- Activity
Repeat the listing below line by line, exactly, leaving its pictures behind.

- Material provided
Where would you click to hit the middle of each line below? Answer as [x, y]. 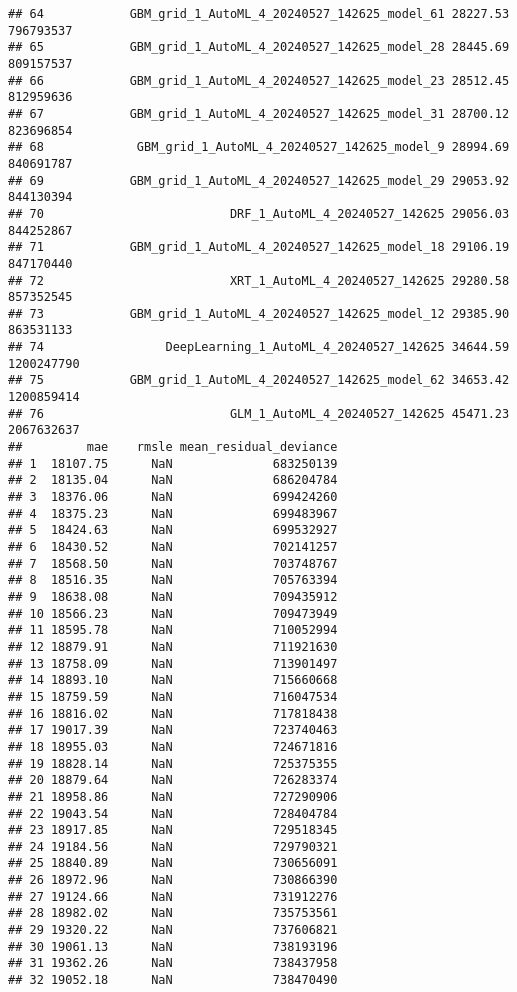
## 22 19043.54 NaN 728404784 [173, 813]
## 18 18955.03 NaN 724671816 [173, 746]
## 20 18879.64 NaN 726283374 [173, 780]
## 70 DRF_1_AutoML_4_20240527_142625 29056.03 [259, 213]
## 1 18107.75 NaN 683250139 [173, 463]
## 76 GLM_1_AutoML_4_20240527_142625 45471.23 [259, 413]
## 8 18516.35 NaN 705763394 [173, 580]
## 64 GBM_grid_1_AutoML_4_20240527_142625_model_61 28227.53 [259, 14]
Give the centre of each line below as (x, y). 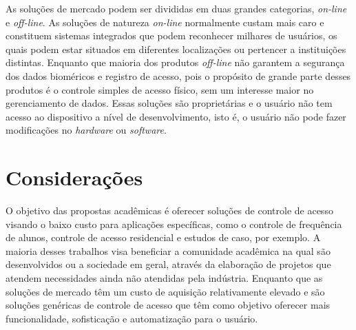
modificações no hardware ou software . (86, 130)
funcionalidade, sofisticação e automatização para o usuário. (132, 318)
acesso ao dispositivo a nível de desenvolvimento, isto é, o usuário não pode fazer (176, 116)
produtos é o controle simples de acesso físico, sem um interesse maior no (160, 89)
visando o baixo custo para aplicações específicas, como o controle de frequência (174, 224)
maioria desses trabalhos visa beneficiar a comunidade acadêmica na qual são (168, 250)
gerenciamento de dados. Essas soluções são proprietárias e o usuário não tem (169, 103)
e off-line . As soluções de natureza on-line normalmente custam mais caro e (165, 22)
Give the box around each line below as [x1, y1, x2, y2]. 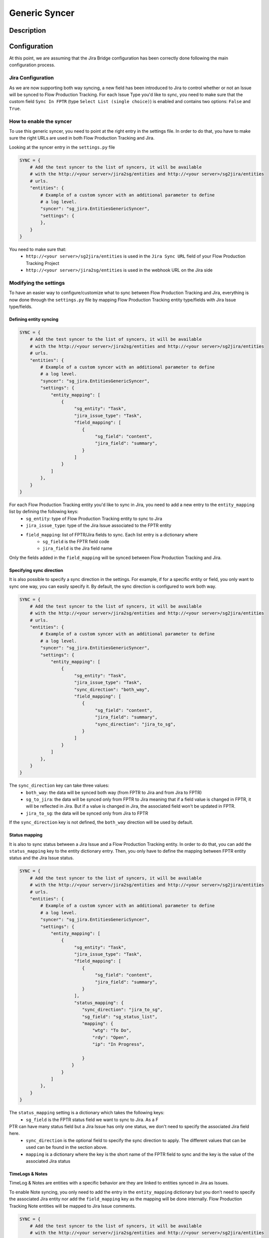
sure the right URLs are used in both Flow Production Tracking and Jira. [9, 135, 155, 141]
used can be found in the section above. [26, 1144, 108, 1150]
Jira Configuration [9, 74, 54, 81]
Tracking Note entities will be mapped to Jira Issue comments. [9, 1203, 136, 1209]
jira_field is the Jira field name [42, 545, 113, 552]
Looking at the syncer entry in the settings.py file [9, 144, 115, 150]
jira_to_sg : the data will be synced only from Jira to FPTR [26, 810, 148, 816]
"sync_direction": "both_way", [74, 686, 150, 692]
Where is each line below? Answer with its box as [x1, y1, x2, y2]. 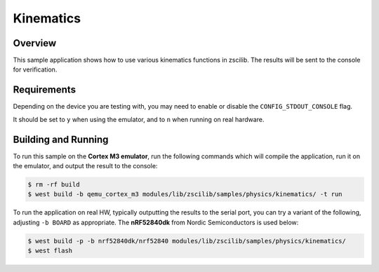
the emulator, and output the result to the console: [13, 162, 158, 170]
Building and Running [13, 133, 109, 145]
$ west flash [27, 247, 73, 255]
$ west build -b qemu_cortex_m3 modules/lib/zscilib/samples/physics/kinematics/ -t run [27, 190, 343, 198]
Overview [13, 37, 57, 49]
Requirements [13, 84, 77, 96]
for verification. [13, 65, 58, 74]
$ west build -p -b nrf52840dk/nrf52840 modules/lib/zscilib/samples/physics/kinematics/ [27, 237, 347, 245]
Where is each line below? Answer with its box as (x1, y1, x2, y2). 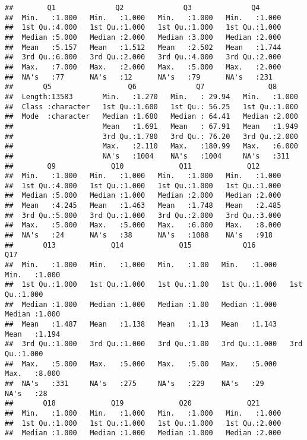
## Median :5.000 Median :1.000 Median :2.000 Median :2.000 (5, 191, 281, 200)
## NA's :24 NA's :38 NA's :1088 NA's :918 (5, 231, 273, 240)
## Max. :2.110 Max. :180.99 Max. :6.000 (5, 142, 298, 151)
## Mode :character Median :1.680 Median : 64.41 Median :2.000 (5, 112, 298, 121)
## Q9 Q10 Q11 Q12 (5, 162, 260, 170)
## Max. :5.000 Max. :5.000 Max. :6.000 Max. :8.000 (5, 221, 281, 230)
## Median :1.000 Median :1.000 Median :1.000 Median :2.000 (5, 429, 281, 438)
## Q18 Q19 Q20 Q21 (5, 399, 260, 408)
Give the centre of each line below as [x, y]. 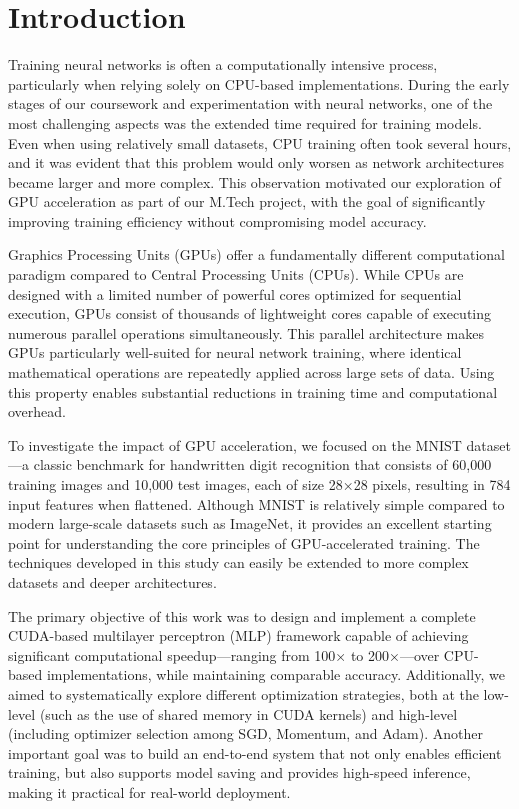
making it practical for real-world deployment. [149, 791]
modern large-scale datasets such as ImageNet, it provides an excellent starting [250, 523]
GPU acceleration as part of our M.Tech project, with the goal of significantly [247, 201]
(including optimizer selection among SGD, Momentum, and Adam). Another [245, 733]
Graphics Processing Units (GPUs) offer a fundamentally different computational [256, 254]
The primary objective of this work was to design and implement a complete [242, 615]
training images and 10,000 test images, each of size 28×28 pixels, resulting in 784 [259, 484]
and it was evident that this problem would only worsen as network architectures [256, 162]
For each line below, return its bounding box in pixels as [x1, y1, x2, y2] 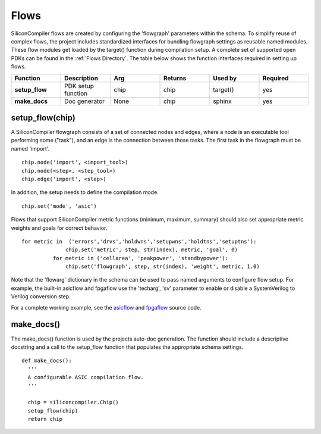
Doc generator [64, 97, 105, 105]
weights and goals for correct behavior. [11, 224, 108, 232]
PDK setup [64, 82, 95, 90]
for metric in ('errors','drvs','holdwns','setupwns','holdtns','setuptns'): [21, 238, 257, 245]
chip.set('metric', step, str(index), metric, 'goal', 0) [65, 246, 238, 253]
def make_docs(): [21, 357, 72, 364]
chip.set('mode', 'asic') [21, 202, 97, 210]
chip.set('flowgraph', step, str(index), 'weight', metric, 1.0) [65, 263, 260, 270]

- Answer section
Where would you click to hit the middle of each line below? Answer as [x, y]. 
## 22 19043.54 NaN 728404784 [173, 813]
## 18 18955.03 NaN 724671816 [173, 746]
## 20 18879.64 NaN 726283374 [173, 780]
## 70 DRF_1_AutoML_4_20240527_142625 29056.03 [259, 213]
## 1 18107.75 NaN 683250139 [173, 463]
## 76 GLM_1_AutoML_4_20240527_142625 45471.23 [259, 413]
## 8 18516.35 NaN 705763394 [173, 580]
## 64 GBM_grid_1_AutoML_4_20240527_142625_model_61 28227.53 [259, 14]
Give the centre of each line below as (x, y). 
modificações no hardware ou software . (86, 130)
funcionalidade, sofisticação e automatização para o usuário. (132, 318)
acesso ao dispositivo a nível de desenvolvimento, isto é, o usuário não pode fazer (176, 116)
produtos é o controle simples de acesso físico, sem um interesse maior no (160, 89)
visando o baixo custo para aplicações específicas, como o controle de frequência (174, 224)
maioria desses trabalhos visa beneficiar a comunidade acadêmica na qual são (168, 250)
gerenciamento de dados. Essas soluções são proprietárias e o usuário não tem (169, 103)
e off-line . As soluções de natureza on-line normalmente custam mais caro e (165, 22)
Give the box around each line below as [x1, y1, x2, y2]. 
sure the right URLs are used in both Flow Production Tracking and Jira. [9, 135, 155, 141]
used can be found in the section above. [26, 1144, 108, 1150]
Jira Configuration [9, 74, 54, 81]
Tracking Note entities will be mapped to Jira Issue comments. [9, 1203, 136, 1209]
jira_field is the Jira field name [42, 545, 113, 552]
Looking at the syncer entry in the settings.py file [9, 144, 115, 150]
jira_to_sg : the data will be synced only from Jira to FPTR [26, 810, 148, 816]
"sync_direction": "both_way", [74, 686, 150, 692]
Where is each line below? Answer with its box as [x1, y1, x2, y2]. 
the emulator, and output the result to the console: [13, 162, 158, 170]
Building and Running [13, 133, 109, 145]
$ west flash [27, 247, 73, 255]
$ west build -b qemu_cortex_m3 modules/lib/zscilib/samples/physics/kinematics/ -t run [27, 190, 343, 198]
Overview [13, 37, 57, 49]
Requirements [13, 84, 77, 96]
for verification. [13, 65, 58, 74]
$ west build -p -b nrf52840dk/nrf52840 modules/lib/zscilib/samples/physics/kinematics/ [27, 237, 347, 245]
Where is each line below? Answer with its box as (x1, y1, x2, y2). 
## Median :5.000 Median :1.000 Median :2.000 Median :2.000 (5, 191, 281, 200)
## NA's :24 NA's :38 NA's :1088 NA's :918 (5, 231, 273, 240)
## Max. :2.110 Max. :180.99 Max. :6.000 (5, 142, 298, 151)
## Mode :character Median :1.680 Median : 64.41 Median :2.000 (5, 112, 298, 121)
## Q9 Q10 Q11 Q12 (5, 162, 260, 170)
## Max. :5.000 Max. :5.000 Max. :6.000 Max. :8.000 (5, 221, 281, 230)
## Median :1.000 Median :1.000 Median :1.000 Median :2.000 (5, 429, 281, 438)
## Q18 Q19 Q20 Q21 (5, 399, 260, 408)
Give the centre of each line below as [x, y]. 
making it practical for real-world deployment. [149, 791]
modern large-scale datasets such as ImageNet, it provides an excellent starting [250, 523]
GPU acceleration as part of our M.Tech project, with the goal of significantly [247, 201]
(including optimizer selection among SGD, Momentum, and Adam). Another [245, 733]
Graphics Processing Units (GPUs) offer a fundamentally different computational [256, 254]
The primary objective of this work was to design and implement a complete [242, 615]
training images and 10,000 test images, each of size 28×28 pixels, resulting in 784 [259, 484]
and it was evident that this problem would only worsen as network architectures [256, 162]
For each line below, return its bounding box in pixels as [x1, y1, x2, y2] 
Doc generator [64, 97, 105, 105]
weights and goals for correct behavior. [11, 224, 108, 232]
PDK setup [64, 82, 95, 90]
for metric in ('errors','drvs','holdwns','setupwns','holdtns','setuptns'): [21, 238, 257, 245]
chip.set('metric', step, str(index), metric, 'goal', 0) [65, 246, 238, 253]
def make_docs(): [21, 357, 72, 364]
chip.set('mode', 'asic') [21, 202, 97, 210]
chip.set('flowgraph', step, str(index), 'weight', metric, 1.0) [65, 263, 260, 270]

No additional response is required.